Definition
Stable swap is a type of automated market maker (AMM) mechanism specifically tailored for trading assets that are expected to maintain nearly identical prices, most commonly stablecoins. Instead of using a simple constant-product curve, it uses a specialized pricing function that keeps the exchange rate very close to 1:1 within a wide range of trade sizes. This design reduces slippage for traders and allows more efficient use of capital in a liquidity pool composed of similar-value assets. The concept is closely associated with protocols like Curve, which popularized this approach in decentralized finance.

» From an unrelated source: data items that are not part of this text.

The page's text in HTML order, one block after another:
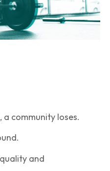
a community loses.
and
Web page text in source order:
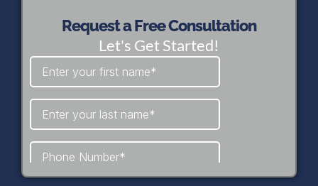
Request a Free Consultation
Let's Get Started!
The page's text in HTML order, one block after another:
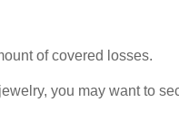
of covered losses.
you may want to
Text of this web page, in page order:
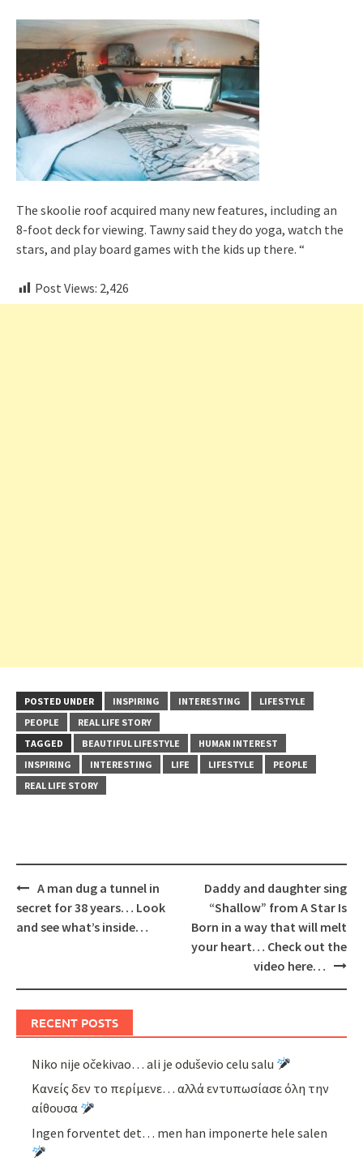
The skoolie roof acquired many new features, including an
8-foot deck for viewing. Tawny said they do yoga, watch the
stars, and play board games with the kids up there. “
Post Views: 2,426
POSTED UNDER INSPIRING INTERESTING
LIFESTYLE
PEOPLE
REAL LIFE STORY
TAGGED
BEAUTIFUL LIFESTYLE
HUMAN INTEREST
INSPIRING
INTERESTING LIFE LIFESTYLE
PEOPLE
REAL LIFE STORY
Post
navigation
A man dug a tunnel in
secret for 38 years… Look
and see what’s inside…
Daddy and daughter sing
“Shallow” from A Star Is
Born in a way that will melt
your heart… Check out the
video here…
RECENT POSTS
Niko nije očekivao… ali je oduševio celu salu
Κανείς δεν το περίμενε… αλλά εντυπωσίασε όλη την
αίθουσα
Ingen forventet det… men han imponerte hele salen
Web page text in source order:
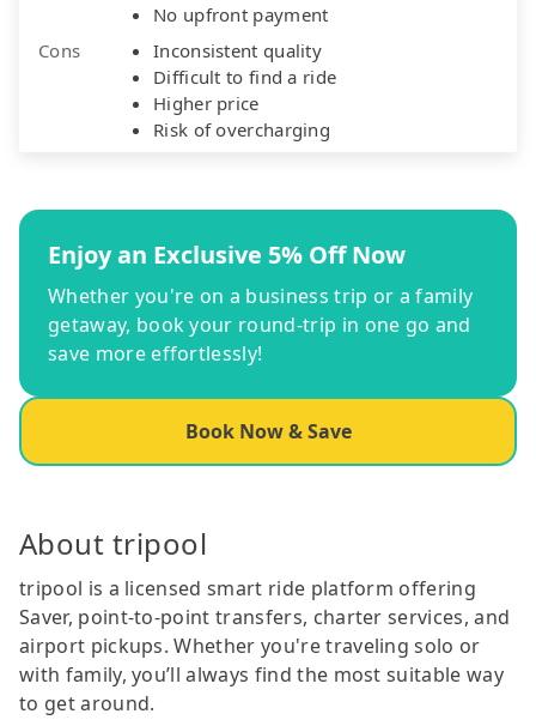
No upfront payment
Cons
Inconsistent quality
Difficult to find a ride
Higher price
Risk of overcharging
Enjoy an Exclusive 5% Off Now
Whether you're on a business trip or a family
getaway, book your round-trip in one go and
save more effortlessly!
Book Now & Save
About tripool
tripool is a licensed smart ride platform offering
Saver, point-to-point transfers, charter services, and
airport pickups. Whether you're traveling solo or
with family, you’ll always find the most suitable way
to get around.
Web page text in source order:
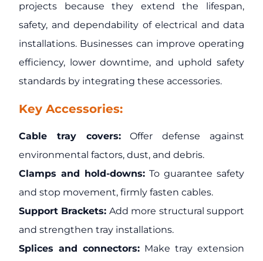
projects because they extend the lifespan,
safety, and dependability of electrical and data
installations. Businesses can improve operating
efficiency, lower downtime, and uphold safety
standards by integrating these accessories.
Key Accessories:
Cable tray covers:Offer defense against
environmental factors, dust, and debris.
Clamps and hold-downs: To guarantee safety
and stop movement, firmly fasten cables.
Support Brackets: Add more structural support
and strengthen tray installations.
Splices and connectors: Make tray extension
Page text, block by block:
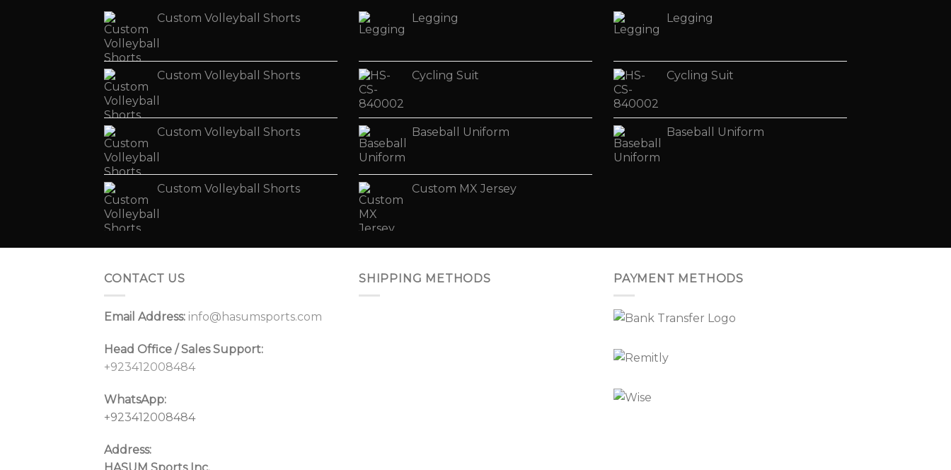
Custom Volleyball Shorts
Custom Volleyball Shorts
Custom Volleyball Shorts
Custom Volleyball Shorts
Legging
Cycling Suit
Baseball Uniform
Custom MX Jersey
Legging
Cycling Suit
Baseball Uniform
CONTACT US
Email Address: info@hasumsports.com
Head Office / Sales Support:
+923412008484
WhatsApp:
+923412008484
Address:
SHIPPING METHODS PAYMENT METHODS
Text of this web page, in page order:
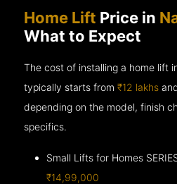
Home Lift Price in
What to Expect
The cost of installing a home lift
typically starts from₹12 lakhs
depending on the model, finish
specifics.
Small Lifts for Homes
₹14,99,000
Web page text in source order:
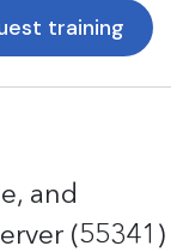
training
and
(55341)
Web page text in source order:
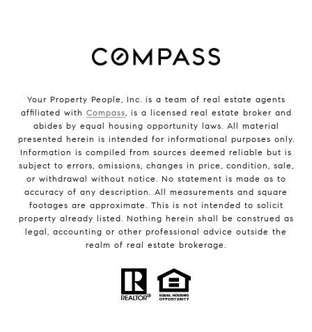
Your Property People, Inc. is a team of real estate agents
affiliated with Compass, is a licensed real estate broker and
abides by equal housing opportunity laws. All material
presented herein is intended for informational purposes only.
Information is compiled from sources deemed reliable but is
subject to errors, omissions, changes in price, condition, sale,
or withdrawal without notice. No statement is made as to
accuracy of any description. All measurements and square
footages are approximate. This is not intended to solicit
property already listed. Nothing herein shall be construed as
legal, accounting or other professional advice outside the
realm of real estate brokerage.
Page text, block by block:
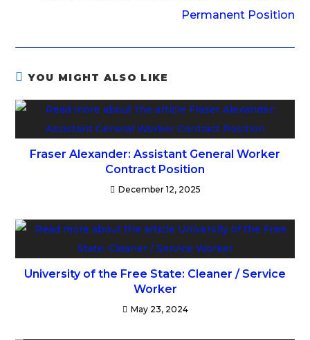
Permanent Position
YOU MIGHT ALSO LIKE
Fraser Alexander: Assistant General Worker
Contract Position
December 12, 2025
University of the Free State: Cleaner / Service
Worker
May 23, 2024
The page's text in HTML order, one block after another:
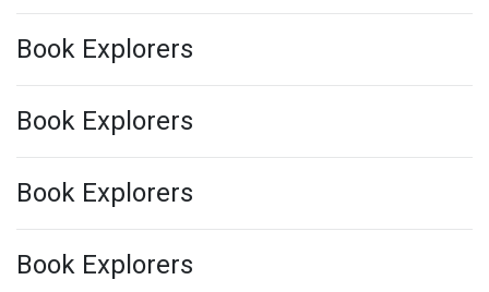
Book Explorers
Book Explorers
Book Explorers
Book Explorers
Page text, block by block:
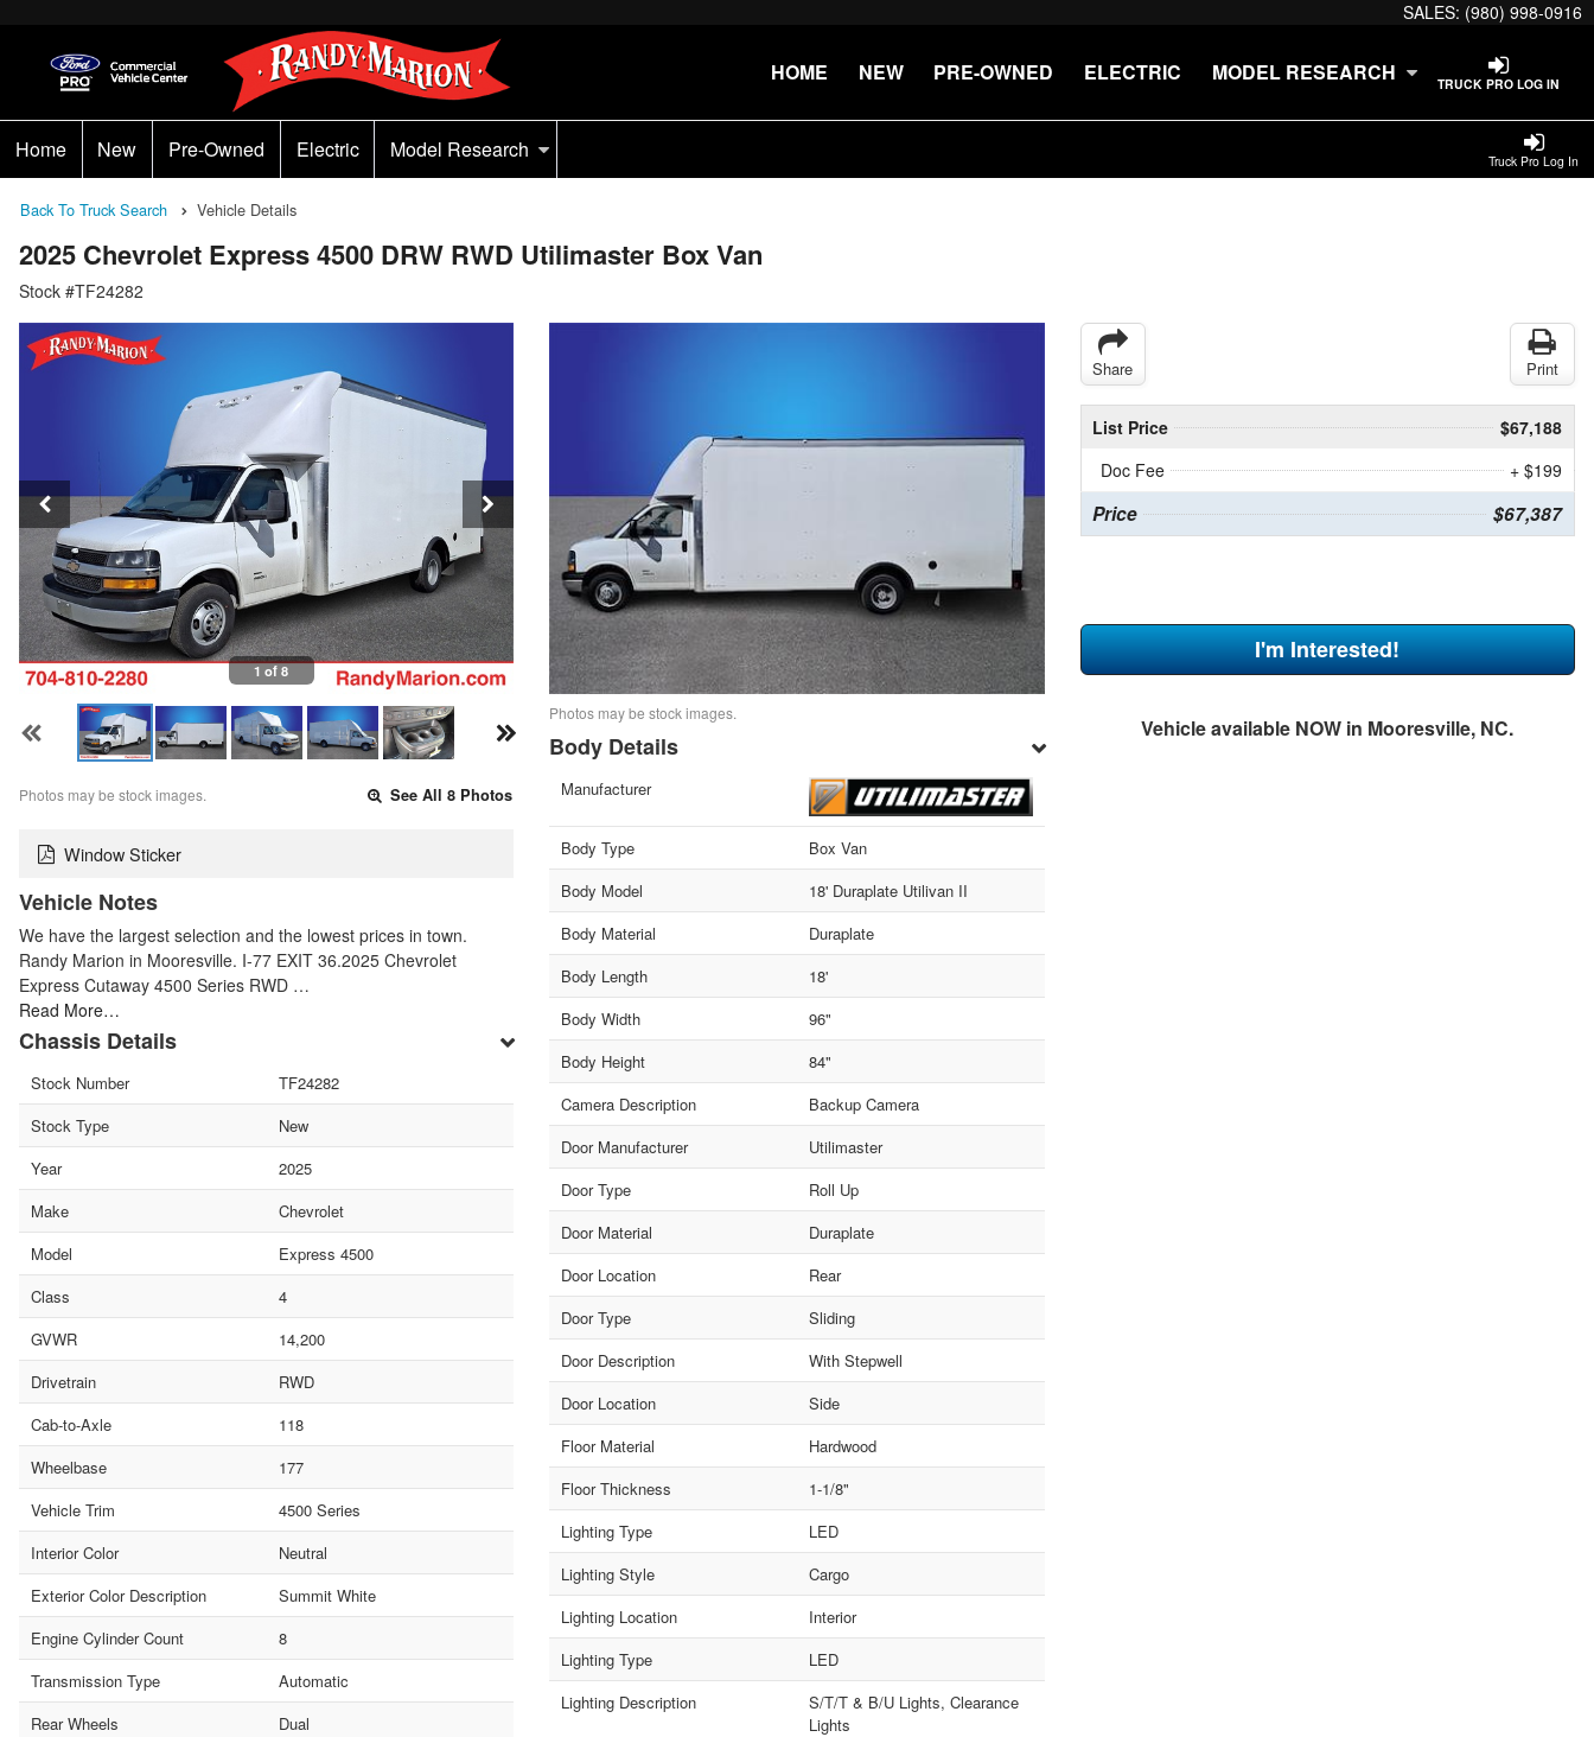
SALES: (980) 998-0916
TRUCK PRO LOG IN
HOME NEW PRE-OWNED ELECTRIC MODEL RESEARCH
Truck Pro Log In
Home New Pre-Owned Electric Model Research
Back To Truck Search Vehicle Details
2025 Chevrolet Express 4500 DRW RWD Utilimaster Box Van
Stock #TF24282
1 of 8
Photos may be stock images. See All 8 Photos
Window Sticker
Vehicle Notes
We have the largest selection and the lowest prices in town.
Randy Marion in Mooresville. I-77 EXIT 36.2025 Chevrolet
Express Cutaway 4500 Series RWD …
Read More…
Chassis Details
Stock Number
TF24282
Stock Type
New
Year
2025
Make
Chevrolet
Model
Express 4500
Class
4
GVWR
14,200
Drivetrain
RWD
Cab-to-Axle
118
Wheelbase
177
Vehicle Trim
4500 Series
Interior Color
Neutral
Exterior Color Description
Summit White
Engine Cylinder Count
8
Transmission Type
Automatic
Rear Wheels
Dual
Photos may be stock images.
Body Details
Manufacturer
Body Type
Box Van
Body Model
18' Duraplate Utilivan II
Body Material
Duraplate
Body Length
18'
Body Width
96"
Body Height
84"
Camera Description
Backup Camera
Door Manufacturer
Utilimaster
Door Type
Roll Up
Door Material
Duraplate
Door Location
Rear
Door Type
Sliding
Door Description
With Stepwell
Door Location
Side
Floor Material
Hardwood
Floor Thickness
1-1/8"
Lighting Type
LED
Lighting Style
Cargo
Lighting Location
Interior
Lighting Type
LED
Lighting Description
S/T/T & B/U Lights, Clearance
Lights
Share Print
List Price
$67,188
Doc Fee
+ $199
Price $67,387
I'm Interested!
Vehicle available NOW in Mooresville, NC.
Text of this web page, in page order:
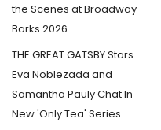
the Scenes at Broadway
Barks 2026
THE GREAT GATSBY Stars
Eva Noblezada and
Samantha Pauly Chat In
New 'Only Tea' Series
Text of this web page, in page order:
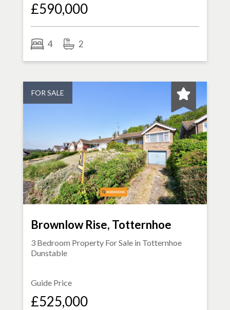
£590,000
4 2
FOR SALE
Brownlow Rise, Totternhoe
3 Bedroom Property For Sale in Totternhoe
Dunstable
Guide Price
£525,000
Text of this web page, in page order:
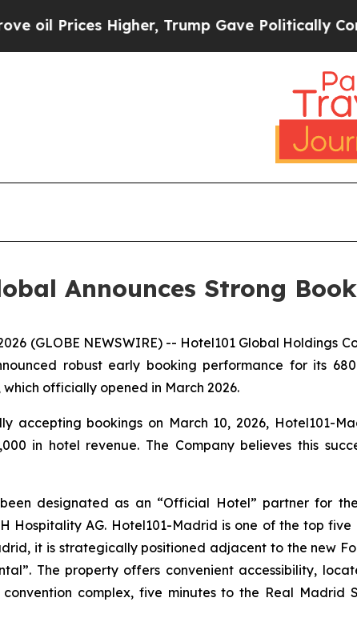
Trump Gave Politically Connected oil
Announces Strong
(GLOBE NEWSWIRE) -- Hotel101 Global Holdings
robust early booking performance for its
which officially opened in March 2026.
accepting bookings on March 10, 2026, Hotel101-
in hotel revenue. The Company believes this
designated as an “Official Hotel” partner for
Hospitality AG. Hotel101-Madrid is one of the top
it is strategically positioned adjacent to the new
The property offers convenient accessibility,
complex, five minutes to the Real
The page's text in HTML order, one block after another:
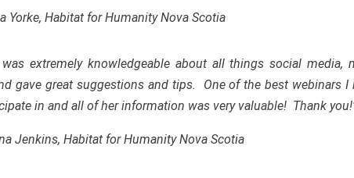
Yorke, Habitat for Humanity Nova Scotia
was extremely knowledgeable about all things social media,
gave great suggestions and tips. One of the best webinars I
in and all of her information was very valuable! Thank
Jenkins, Habitat for Humanity Nova Scotia
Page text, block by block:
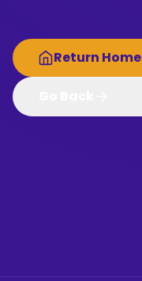
Return Home
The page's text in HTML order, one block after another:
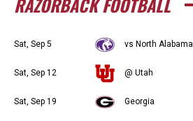
RAZORBACK FOOTBALL
Sat, Sep 5 vs North Alabama
Sat, Sep 12 @ Utah
Sat, Sep 19 Georgia
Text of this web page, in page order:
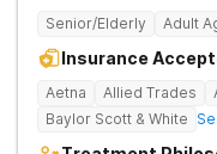
Senior/Elderly Adult
Insurance
Aetna Allied Trades
Baylor Scott & White
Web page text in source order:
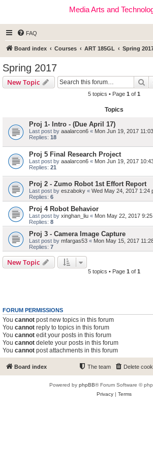
Media Arts and
FAQ
Board index Courses ART 185GL Spring
Spring 2017
New Topic
5 topics • Page 1 of 1
Topics
Proj 1- Intro - (Due April 17)
Last post by aaalarcon6 « Mon Jun 19, 2017
Replies: 18
Proj 5 Final Research Project
Last post by aaalarcon6 « Mon Jun 19, 2017
Replies: 21
Proj 2 - Zumo Robot 1st Effort Report
Last post by eszaboky « Wed May 24, 2017 1:24
Replies: 6
Proj 4 Robot Behavior
Last post by xinghan_liu « Mon May 22, 2017
Replies: 8
Proj 3 - Camera Image Capture
Last post by mfargas53 « Mon May 15, 2017
Replies: 7
New Topic
5 topics • Page 1 of 1
FORUM PERMISSIONS
You cannot post new topics in this forum
You cannot reply to topics in this forum
You cannot edit your posts in this forum
You cannot delete your posts in this forum
You cannot post attachments in this forum
Board index Delete
The team
Powered by phpBB® Forum Software ©
Privacy| Terms
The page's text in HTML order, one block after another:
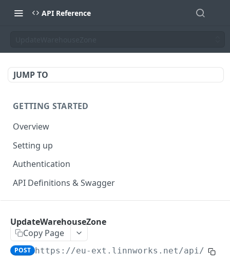
API Reference
JUMP TO
GETTING STARTED
Overview
Setting up
Authentication
API Definitions & Swagger
Auth
GetApplicationProfileBySecretKey
POST
UpdateWarehouseZone
Copy Page
POST https://eu-ext.linnworks.net/api/Wms/
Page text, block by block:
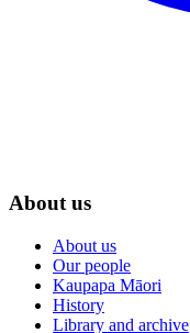
About us
About us
Our people
Kaupapa Māori
History
Library and archive
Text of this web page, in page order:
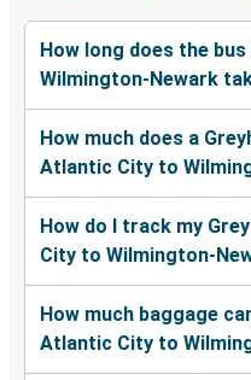
How long does the
Wilmington-Newark
How much does a
Atlantic City to
How do I track my
City to Wilmington-
How much baggage
Atlantic City to
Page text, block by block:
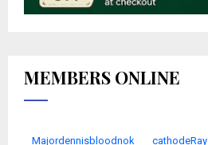
MEMBERS ONLINE
Majordennisbloodnok cathodeRay
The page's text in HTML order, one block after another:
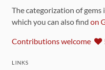
The categorization of gems
which you can also find on
Contributions welcome
LINKS
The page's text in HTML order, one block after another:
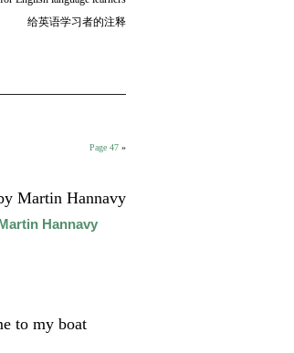
给英语学习者的注释
Page 47 »
Hannavy
to my boat
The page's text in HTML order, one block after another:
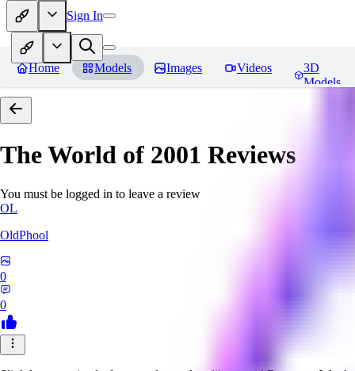
Sign In
Home Models Images Videos
3D
Models
The World of 2001 Reviews
You must be logged in to leave a review
OL
OldPhool
0
0
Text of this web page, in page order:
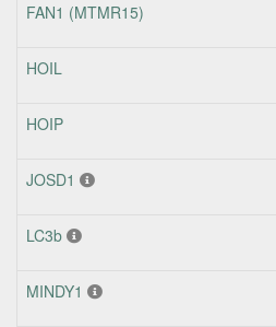
FAN1 (MTMR15)
HOIL
HOIP
JOSD1
LC3b
MINDY1
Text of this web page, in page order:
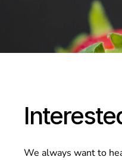
We always want to
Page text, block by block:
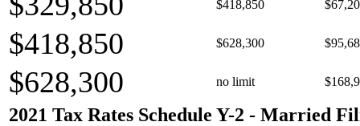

In a stable swap setup, liquidity providers deposit pairs or baskets of stable-value assets into a shared liquidity pool, and the AMM algorithm quotes prices based on the pool’s balance and its stable-focused curve. Because the assets are designed to track the same underlying value, the mechanism can tolerate larger imbalances before causing significant price deviations. This makes stable swap particularly suited to stablecoin trading, where maintaining tight pegs and predictable pricing is critical. The model aims to minimize slippage while still allowing the pool to respond to supply and demand changes.
Context and Usage
Stable swap underpins many decentralized exchanges that specialize in stablecoin pairs and other closely correlated assets. By concentrating pricing sensitivity around the target exchange rate, it enables deep on-chain liquidity with relatively low capital compared with more general-purpose AMM designs. This structure is central to how Curve and similar protocols facilitate efficient swaps between different stablecoins without relying on traditional order books.
The concept also influences how liquidity pool parameters are chosen, including amplification factors that control how aggressively the curve maintains the target price region. In practice, stable swap mechanics help reduce slippage for traders moving between stablecoins, while still allowing the pool to absorb imbalances when one asset diverges from its intended value. As a result, stable swap has become a foundational design pattern in DeFi for markets where price stability, tight spreads, and predictable on-chain execution are priorities.